Heart Shaped Box (Netgalley)
A Sending of Dragons
Scythe
Dragon’s Heart (don’t own)
Children of Blood and Bone
Midnight (11th Skulduggery, published end of this month – will jump ahead in list when arrives)

Well, three of them are still the same! I started re-reading the Pit Dragon trilogy so will continue but I also need to get some review books read, and have added a quick read for light relief. To finish the now Pit Dragon quartet I need to buy the fourth book, and I so don’t need more books. But this series is special to me so I will.

I’m starting to get my head around getting rid of more books from my TBR piles that I’m unlikely to read in the next few years, and planning to cull as I progress with my “books wot i own” project.

I will hopefully end up with a library of just books that I love, plus Mr Chaos’ and my girls’ books of course. I’m writing this from a self centred view but MG & DG have books that I wouldn’t cull because they love them (I’m looking at you, Rainbow Fairies!) and Mr Chaos only has about three shelves of books, being less of a book person, all of which are meaningful to him.

Books Wot I Own #2

This is going to take a very long time…

Other posts in this series: bookswotiown 

I do have a habit of getting carried away with things when I get something into my head. Listing every book in this household is going to take a while. I have so far gone through the two boxes I have, plus 2/3 of one bookshelf, plus added most of this year’s gained books (I have already culled some of this year’s gained books – the book cull total rose to 230 by the end of April) and my total owned books on Goodreads is now 451.
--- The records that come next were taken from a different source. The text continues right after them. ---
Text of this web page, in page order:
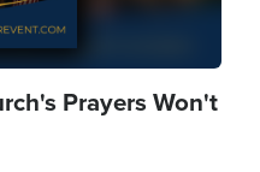
Prayers Won't
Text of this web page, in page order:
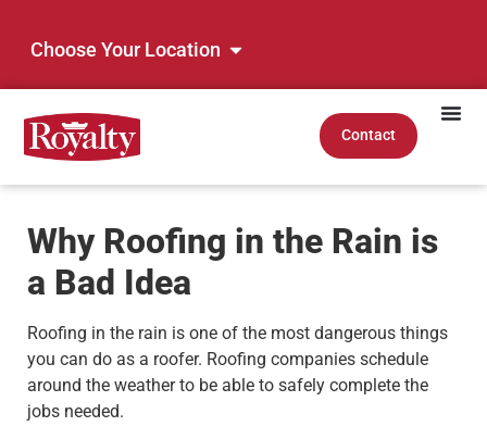
Choose Your Location
Contact
Why Roofing in the Rain is
a Bad Idea
Roofing in the rain is one of the most dangerous things
you can do as a roofer. Roofing companies schedule
around the weather to be able to safely complete the
jobs needed.
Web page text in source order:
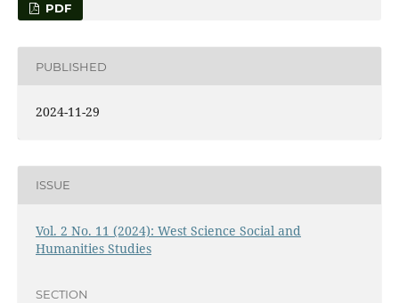
PDF
PUBLISHED
2024-11-29
ISSUE
Vol. 2 No. 11 (2024): West Science Social and
Humanities Studies
SECTION
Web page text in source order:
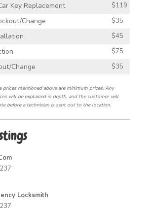
Key Replacement $119
Change $35
$45
$75
Change $35
prices mentioned above are minimum prices. Any
will be explained in depth, and the customer will
before a technician is sent out to the location.
Locksmith
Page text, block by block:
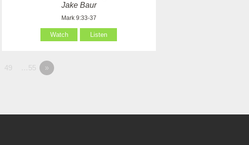
Jake Baur
Mark 9:33-37
Watch Listen
49 …55 »
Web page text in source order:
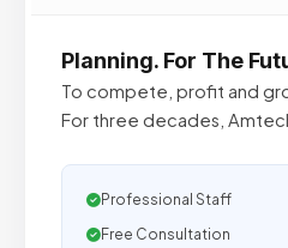
Planning. For The
To compete, profit and
For three decades,
Professional Staff
Free Consultation
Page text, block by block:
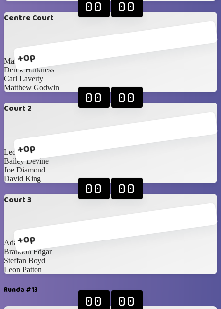
Centre Court
+0p
00 00
Mark Hunter
Derek Harkness
Carl Laverty
Matthew Godwin
Court 2
+0p
00 00
Leon Stevenson
Bailey Devine
Joe Diamond
David King
Court 3
+0p
00 00
Adam Cunning
Brandon Edgar
Steffan Boyd
Leon Patton
Runda #13
00 00
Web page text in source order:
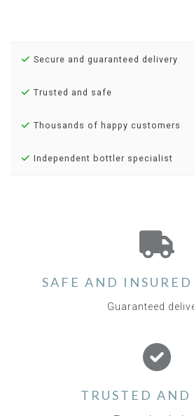
Secure and guaranteed delivery
Trusted and safe
Thousands of happy customers
Independent bottler specialist
SAFE AND
Guaranteed
TRUSTED AND
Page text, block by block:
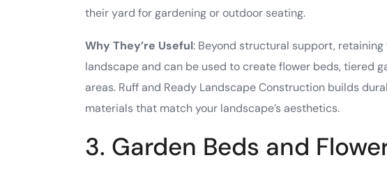
their yard for gardening or outdoor seating.
Why They’re Useful: Beyond structural support,
landscape and can be used to create flower beds, tiered
areas. Ruff and Ready Landscape Construction builds
materials that match your landscape’s aesthetics.
3. Garden Beds and
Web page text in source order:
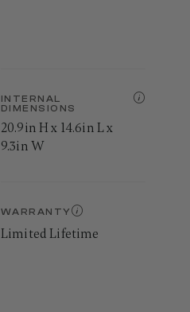
INTERNAL
DIMENSIONS
20.9in H x 14.6in L x
9.3in W
WARRANTY
Limited Lifetime
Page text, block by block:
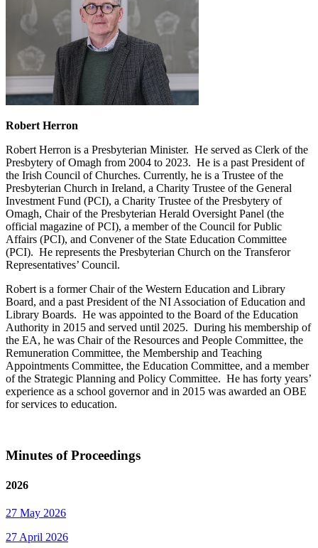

Hmm. I’ve not really got through many at all. I’m going to estimate 3000-4000 books in total, let’s see what happens…

Scanning books with the Goodreads app is painfully slow. It might be my phone, but that’s fairly new, or the age of the books, or that I have UK editions? I don’t know, but it’s easier to search Goodreads where I have a series, add them all, and then edit the edition to the one I actually have. This might come under autistic obsession…

For my records, here is box two. The bulk of my Terry Pratchett collection, plus some Neil Gaiman, and a random Paul Gallico because it fit.
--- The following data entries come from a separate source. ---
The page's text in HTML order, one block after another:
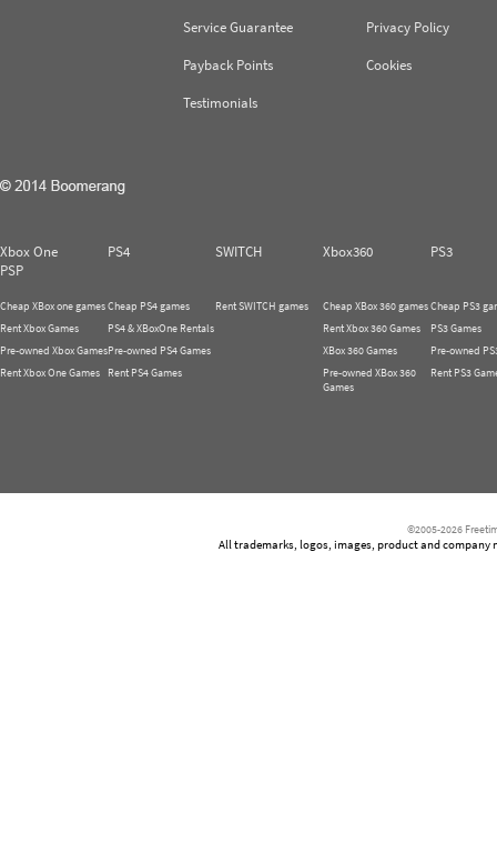
Service Guarantee
Payback Points
Testimonials
Privacy Policy
Cookies
Xbox One PS4 SWITCH Xbox360
PS3
PSP
Cheap XBox one games
Rent Xbox Games
Pre-owned Xbox Games
Rent Xbox One Games
Cheap PS4 games
PS4 & XBoxOne Rentals
Pre-owned PS4 Games
Rent PS4 Games
Rent SWITCH games
Cheap XBox 360 games
Rent Xbox 360 Games
XBox 360 Games
Pre-owned XBox 360
Games
Cheap PS3
PS3 Games
Pre-owned
Rent PS3
©2005-2026
All trademarks, logos, images, product and company
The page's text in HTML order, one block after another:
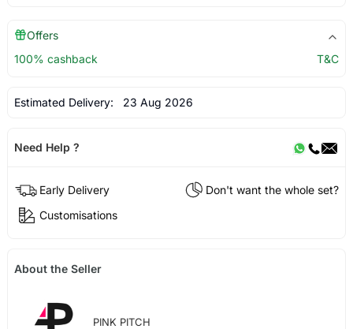
Offers
100% cashback
T&C
Estimated Delivery: 23 Aug 2026
Need Help ?
Early Delivery
Don't want the whole set?
Customisations
About the Seller
PINK PITCH
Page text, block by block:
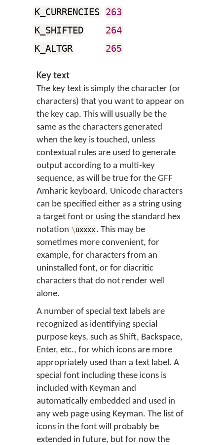
K_CURRENCIES
263
K_SHIFTED
264
K_ALTGR
265
Key text
The key text is simply the character (or
characters) that you want to appear on
the key cap. This will usually be the
same as the characters generated
when the key is touched, unless
contextual rules are used to generate
output according to a multi-key
sequence, as will be true for the GFF
Amharic keyboard. Unicode characters
can be specified either as a string using
a target font or using the standard hex
notation \uxxxx. This may be
sometimes more convenient, for
example, for characters from an
uninstalled font, or for diacritic
characters that do not render well
alone.
A number of special text labels are
recognized as identifying special
purpose keys, such as Shift, Backspace,
Enter, etc., for which icons are more
appropriately used than a text label. A
special font including these icons is
included with Keyman and
automatically embedded and used in
any web page using Keyman. The list of
icons in the font will probably be
extended in future, but for now the
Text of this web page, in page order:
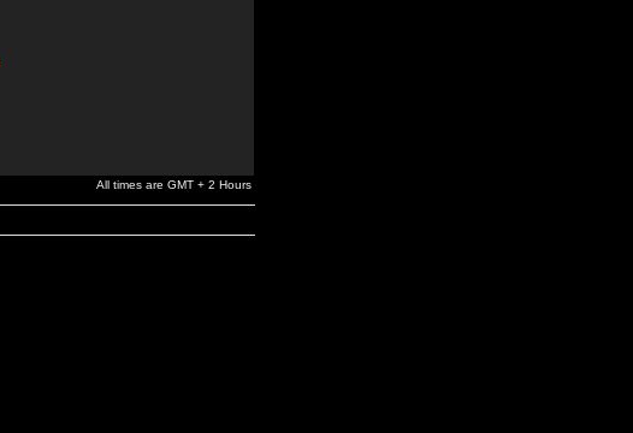
All times are GMT + 2 Hours

Right, I’m having a break for a few days, and a think about how stupid this plan is and whether I’m going to continue.

I really want to have this list though. Being obsessive sucks sometimes.

Books Wot I Own #1

I’d really love to have a “library” with all our books in one place. Partially because I love books and just want a nice peaceful spot surrounded by my beauties and partially because I’d like to have them all in one place instead of spread in every room in the house.
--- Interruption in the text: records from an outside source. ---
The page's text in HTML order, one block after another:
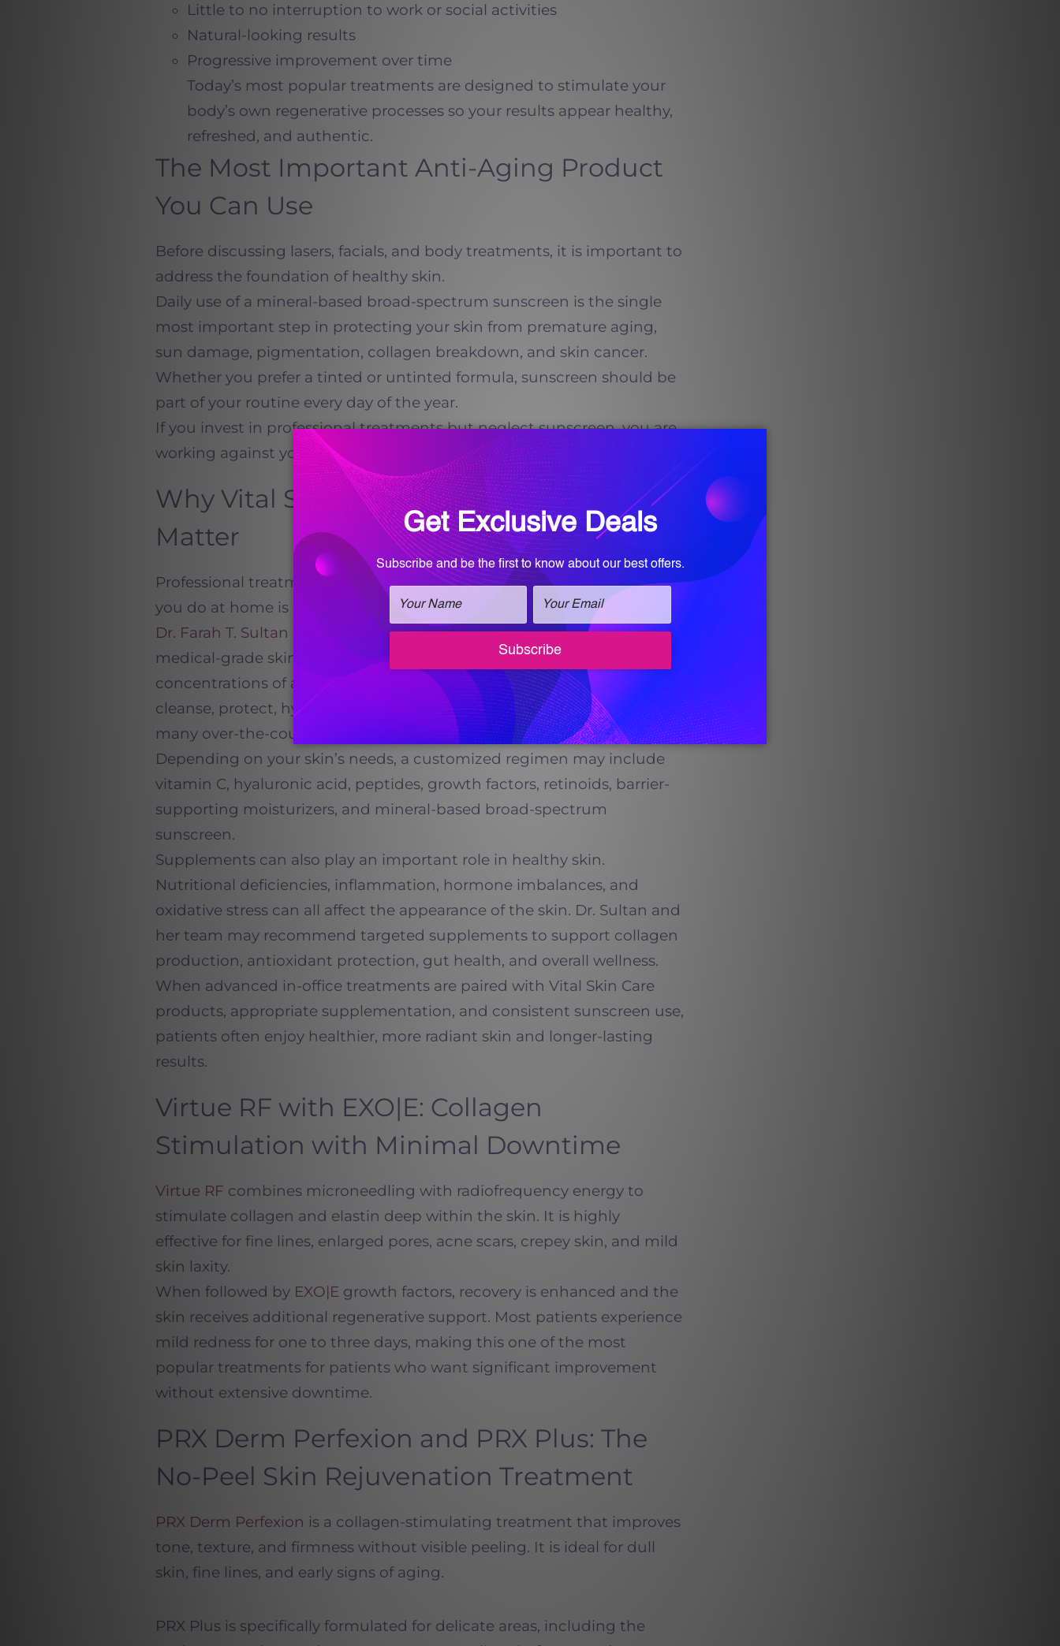
Little to no interruption to work or social activities
Natural-looking results
Progressive improvement over time
Today’s most popular treatments are designed to stimulate your
body’s own regenerative processes so your results appear healthy,
refreshed, and authentic.
The Most Important Anti-Aging Product
You Can Use
Before discussing lasers, facials, and body treatments, it is important to
address the foundation of healthy skin.
Daily use of a mineral-based broad-spectrum sunscreen is the single
most important step in protecting your skin from premature aging,
sun damage, pigmentation, collagen breakdown, and skin cancer.
Whether you prefer a tinted or untinted formula, sunscreen should be
part of your routine every day of the year.
If you invest in professional treatments but neglect sunscreen, you are
working against your own results.
Why Vital Skin Care and Supplements
Matter
Professional treatments can create dramatic improvements, but what
you do at home is equally important.
Dr. Farah T. Sultan
Vital Skin Careto provide patients with
medical-grade skincare products formulated with clinically meaningful
concentrations of active ingredients. These products are designed to
cleanse, protect, hydrate, and rejuvenate the skin more effectively than
many over-the-counter alternatives.
Depending on your skin’s needs, a customized regimen may include
vitamin C, hyaluronic acid, peptides, growth factors, retinoids, barrier-
supporting moisturizers, and mineral-based broad-spectrum
sunscreen.
Supplements can also play an important role in healthy skin.
Nutritional deficiencies, inflammation, hormone imbalances, and
oxidative stress can all affect the appearance of the skin. Dr. Sultan and
her team may recommend targeted supplements to support collagen
production, antioxidant protection, gut health, and overall wellness.
When advanced in-office treatments are paired with Vital Skin Care
products, appropriate supplementation, and consistent sunscreen use,
patients often enjoy healthier, more radiant skin and longer-lasting
results.
Virtue RF with EXO|E: Collagen
Stimulation with Minimal Downtime
Virtue RF combines microneedling with radiofrequency energy to
stimulate collagen and elastin deep within the skin. It is highly
effective for fine lines, enlarged pores, acne scars, crepey skin, and mild
skin laxity.
When followed by EXO|E growth factors, recovery is enhanced and the
skin receives additional regenerative support. Most patients experience
mild redness for one to three days, making this one of the most
popular treatments for patients who want significant improvement
without extensive downtime.
PRX Derm Perfexion and PRX Plus: The
No-Peel Skin Rejuvenation Treatment
PRX Derm Perfexion is a collagen-stimulating treatment that improves
tone, texture, and firmness without visible peeling. It is ideal for dull
skin, fine lines, and early signs of aging.
PRX Plus is specifically formulated for delicate areas, including the

We have a large garage that we currently use as storage, mainly of junk. The roof was redone less than two years ago, and although it needs decluttering and cleaning, and probably new doors (front and back standard doors, not the garage door) and window, it could probably be converted into a library with minimal cost.

Mr Chaos wants it for a cinema room, but I think his plans will involve more expense than mine, because all I really plan to do is clean the place out and add some bookshelves.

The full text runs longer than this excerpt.